Your assignment – Nothing is needed except the lines below that run from the one with "more pronounced. From" through the one with "且码长足够长的情况下，总可以找到一个 [269, 544]", repeated exactly.

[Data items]

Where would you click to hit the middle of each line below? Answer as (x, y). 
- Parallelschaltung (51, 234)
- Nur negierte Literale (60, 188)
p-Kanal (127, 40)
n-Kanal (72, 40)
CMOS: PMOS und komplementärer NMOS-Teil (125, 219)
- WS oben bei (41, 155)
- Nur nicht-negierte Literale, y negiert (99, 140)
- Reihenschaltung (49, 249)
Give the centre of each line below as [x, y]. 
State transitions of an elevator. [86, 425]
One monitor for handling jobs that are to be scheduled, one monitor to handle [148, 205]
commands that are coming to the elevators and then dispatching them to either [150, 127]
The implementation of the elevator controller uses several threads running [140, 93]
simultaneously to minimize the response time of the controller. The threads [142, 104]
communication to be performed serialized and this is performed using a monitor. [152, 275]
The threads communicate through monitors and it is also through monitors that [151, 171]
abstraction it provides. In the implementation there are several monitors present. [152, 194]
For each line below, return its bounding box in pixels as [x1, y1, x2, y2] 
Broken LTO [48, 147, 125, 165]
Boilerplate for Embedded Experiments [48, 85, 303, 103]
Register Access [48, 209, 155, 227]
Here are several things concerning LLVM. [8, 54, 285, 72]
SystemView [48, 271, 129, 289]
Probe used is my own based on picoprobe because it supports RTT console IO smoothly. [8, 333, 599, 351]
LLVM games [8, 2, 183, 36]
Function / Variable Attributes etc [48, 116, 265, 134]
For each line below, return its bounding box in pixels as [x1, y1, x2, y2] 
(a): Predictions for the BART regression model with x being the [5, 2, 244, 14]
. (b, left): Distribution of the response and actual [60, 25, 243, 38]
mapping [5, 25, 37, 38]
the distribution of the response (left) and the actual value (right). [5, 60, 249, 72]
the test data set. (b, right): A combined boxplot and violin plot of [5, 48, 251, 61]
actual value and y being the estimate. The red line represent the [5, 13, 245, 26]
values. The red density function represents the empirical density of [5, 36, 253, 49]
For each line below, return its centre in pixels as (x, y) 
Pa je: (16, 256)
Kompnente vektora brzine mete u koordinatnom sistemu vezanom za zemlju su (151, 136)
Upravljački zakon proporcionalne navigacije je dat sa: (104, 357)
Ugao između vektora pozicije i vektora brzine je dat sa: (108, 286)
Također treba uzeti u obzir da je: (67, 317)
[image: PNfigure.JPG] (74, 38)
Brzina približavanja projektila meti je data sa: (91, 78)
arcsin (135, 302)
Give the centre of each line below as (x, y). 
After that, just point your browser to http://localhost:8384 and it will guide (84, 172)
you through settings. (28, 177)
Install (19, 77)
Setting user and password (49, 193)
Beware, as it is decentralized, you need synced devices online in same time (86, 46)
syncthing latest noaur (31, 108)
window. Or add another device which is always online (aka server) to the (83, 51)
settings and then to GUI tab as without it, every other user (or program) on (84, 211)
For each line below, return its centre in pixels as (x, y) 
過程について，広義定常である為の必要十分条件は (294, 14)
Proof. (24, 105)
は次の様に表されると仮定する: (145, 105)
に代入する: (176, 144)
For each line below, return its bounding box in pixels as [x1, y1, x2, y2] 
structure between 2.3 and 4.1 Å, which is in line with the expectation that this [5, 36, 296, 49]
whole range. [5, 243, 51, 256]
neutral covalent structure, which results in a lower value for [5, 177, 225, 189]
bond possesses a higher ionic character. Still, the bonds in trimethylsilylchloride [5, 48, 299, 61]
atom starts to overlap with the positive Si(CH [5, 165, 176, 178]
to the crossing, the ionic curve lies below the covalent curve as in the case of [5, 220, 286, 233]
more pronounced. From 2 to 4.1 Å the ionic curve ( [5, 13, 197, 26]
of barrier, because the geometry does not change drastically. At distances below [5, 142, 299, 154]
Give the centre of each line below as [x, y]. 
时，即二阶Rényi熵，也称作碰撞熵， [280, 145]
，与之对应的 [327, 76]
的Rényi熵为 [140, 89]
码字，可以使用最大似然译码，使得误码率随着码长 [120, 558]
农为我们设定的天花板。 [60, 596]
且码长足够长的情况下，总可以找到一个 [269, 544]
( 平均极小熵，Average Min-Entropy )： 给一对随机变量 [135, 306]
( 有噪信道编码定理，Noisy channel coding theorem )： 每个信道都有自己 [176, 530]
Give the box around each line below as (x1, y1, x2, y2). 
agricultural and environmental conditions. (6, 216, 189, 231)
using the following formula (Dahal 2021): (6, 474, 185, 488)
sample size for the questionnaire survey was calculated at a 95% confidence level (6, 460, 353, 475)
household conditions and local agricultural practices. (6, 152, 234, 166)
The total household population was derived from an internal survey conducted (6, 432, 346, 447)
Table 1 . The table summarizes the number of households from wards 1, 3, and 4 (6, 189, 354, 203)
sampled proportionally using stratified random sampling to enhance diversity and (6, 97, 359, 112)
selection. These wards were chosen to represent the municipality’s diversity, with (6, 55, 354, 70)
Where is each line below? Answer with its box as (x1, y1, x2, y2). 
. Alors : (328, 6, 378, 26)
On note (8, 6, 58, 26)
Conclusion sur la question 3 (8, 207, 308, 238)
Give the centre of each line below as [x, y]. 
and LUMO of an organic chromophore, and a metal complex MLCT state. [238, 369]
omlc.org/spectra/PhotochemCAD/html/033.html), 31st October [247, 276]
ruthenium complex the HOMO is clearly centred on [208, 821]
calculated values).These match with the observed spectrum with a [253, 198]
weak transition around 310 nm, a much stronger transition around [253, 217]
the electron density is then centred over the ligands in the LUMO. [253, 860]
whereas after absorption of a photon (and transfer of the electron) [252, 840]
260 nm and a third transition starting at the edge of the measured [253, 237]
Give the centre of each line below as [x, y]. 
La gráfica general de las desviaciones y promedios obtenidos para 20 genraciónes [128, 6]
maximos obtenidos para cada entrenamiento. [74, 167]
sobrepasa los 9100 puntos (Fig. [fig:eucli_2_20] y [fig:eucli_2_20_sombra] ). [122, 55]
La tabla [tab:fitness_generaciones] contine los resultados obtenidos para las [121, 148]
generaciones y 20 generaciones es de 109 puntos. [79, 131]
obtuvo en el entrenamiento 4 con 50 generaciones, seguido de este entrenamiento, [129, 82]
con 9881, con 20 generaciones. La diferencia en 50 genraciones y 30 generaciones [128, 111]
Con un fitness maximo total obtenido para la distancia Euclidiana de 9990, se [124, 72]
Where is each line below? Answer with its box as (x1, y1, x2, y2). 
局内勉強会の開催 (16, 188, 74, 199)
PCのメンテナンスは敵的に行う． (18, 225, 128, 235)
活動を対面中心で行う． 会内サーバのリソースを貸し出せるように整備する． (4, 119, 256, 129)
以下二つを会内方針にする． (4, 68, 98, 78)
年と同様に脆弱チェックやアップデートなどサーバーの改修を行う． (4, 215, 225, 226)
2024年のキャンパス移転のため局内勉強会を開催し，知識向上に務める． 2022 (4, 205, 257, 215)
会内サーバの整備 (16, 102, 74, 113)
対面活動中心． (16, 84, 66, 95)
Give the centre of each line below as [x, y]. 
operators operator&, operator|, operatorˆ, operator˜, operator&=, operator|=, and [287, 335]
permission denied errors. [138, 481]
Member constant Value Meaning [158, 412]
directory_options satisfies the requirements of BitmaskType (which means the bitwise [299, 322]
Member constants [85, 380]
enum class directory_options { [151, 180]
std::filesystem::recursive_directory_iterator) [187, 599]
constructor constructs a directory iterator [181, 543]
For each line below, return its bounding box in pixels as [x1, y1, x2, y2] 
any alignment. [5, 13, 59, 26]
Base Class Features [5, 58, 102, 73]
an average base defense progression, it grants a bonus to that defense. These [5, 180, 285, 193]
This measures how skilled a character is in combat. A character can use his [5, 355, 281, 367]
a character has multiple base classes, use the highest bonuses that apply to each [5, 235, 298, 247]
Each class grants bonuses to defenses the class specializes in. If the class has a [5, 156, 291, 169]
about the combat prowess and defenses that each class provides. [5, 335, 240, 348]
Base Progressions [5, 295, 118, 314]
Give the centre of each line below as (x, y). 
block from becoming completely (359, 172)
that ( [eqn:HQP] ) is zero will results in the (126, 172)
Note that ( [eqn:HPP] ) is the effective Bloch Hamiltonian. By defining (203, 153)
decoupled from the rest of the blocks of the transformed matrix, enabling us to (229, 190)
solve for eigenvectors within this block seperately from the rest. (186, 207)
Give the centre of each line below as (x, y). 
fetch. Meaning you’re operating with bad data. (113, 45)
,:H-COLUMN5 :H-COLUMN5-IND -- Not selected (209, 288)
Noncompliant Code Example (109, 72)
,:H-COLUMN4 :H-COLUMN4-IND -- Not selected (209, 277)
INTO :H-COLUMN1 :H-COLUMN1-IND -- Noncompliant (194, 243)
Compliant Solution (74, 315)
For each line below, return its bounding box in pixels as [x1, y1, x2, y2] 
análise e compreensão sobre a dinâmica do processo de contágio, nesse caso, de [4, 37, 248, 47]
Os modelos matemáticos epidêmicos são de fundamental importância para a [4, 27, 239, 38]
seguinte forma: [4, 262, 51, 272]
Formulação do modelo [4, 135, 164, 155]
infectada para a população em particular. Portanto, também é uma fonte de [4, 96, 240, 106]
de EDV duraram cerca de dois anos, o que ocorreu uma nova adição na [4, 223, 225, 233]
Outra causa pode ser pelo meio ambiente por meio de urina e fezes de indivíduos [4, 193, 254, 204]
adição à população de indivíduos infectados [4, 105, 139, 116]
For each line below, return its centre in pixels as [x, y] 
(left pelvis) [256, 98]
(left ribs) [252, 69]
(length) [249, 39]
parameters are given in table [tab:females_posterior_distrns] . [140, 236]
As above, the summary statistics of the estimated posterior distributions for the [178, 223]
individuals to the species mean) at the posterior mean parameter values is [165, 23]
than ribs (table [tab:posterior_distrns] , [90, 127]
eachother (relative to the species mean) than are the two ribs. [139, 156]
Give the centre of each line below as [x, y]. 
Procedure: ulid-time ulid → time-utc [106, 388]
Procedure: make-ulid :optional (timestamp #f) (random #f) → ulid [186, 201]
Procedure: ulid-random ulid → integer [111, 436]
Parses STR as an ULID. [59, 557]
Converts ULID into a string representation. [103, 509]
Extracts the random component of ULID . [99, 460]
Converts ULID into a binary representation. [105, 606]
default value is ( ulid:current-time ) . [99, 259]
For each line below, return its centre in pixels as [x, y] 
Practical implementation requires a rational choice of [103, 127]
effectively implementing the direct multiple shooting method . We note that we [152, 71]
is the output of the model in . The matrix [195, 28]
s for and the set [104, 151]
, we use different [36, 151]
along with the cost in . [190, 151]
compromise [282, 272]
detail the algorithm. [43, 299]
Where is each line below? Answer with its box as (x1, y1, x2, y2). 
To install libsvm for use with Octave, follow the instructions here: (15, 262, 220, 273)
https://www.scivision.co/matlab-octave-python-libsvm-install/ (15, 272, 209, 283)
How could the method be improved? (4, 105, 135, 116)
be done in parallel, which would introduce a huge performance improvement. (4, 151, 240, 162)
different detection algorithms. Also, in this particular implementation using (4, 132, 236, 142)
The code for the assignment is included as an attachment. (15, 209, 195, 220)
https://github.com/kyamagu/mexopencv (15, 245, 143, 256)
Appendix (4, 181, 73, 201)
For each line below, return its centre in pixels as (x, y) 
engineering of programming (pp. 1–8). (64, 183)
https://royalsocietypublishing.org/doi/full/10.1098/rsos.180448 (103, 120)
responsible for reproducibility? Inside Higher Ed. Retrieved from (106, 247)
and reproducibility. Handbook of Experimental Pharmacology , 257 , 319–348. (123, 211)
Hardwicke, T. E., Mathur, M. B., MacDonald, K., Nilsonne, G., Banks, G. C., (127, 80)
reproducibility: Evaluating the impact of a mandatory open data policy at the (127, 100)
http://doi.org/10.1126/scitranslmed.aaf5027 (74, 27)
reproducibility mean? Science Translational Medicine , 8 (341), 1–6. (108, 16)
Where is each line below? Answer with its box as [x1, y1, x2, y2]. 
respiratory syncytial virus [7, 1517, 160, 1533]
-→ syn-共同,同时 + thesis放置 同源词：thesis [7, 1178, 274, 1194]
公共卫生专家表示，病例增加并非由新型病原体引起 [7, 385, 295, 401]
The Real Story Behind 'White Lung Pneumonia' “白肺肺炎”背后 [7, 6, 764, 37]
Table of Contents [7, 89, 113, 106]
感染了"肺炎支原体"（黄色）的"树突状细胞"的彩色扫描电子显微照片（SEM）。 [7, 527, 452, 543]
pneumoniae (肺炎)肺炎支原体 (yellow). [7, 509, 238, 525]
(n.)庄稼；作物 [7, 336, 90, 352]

The answer –
more pronounced. From 2 to 4.1 Å the ionic curve ( [5, 13, 197, 26]
of barrier, because the geometry does not change drastically. At distances below [5, 142, 299, 154]
Give the centre of each line below as [x, y]. 
时，即二阶Rényi熵，也称作碰撞熵， [280, 145]
，与之对应的 [327, 76]
的Rényi熵为 [140, 89]
码字，可以使用最大似然译码，使得误码率随着码长 [120, 558]
农为我们设定的天花板。 [60, 596]
且码长足够长的情况下，总可以找到一个 [269, 544]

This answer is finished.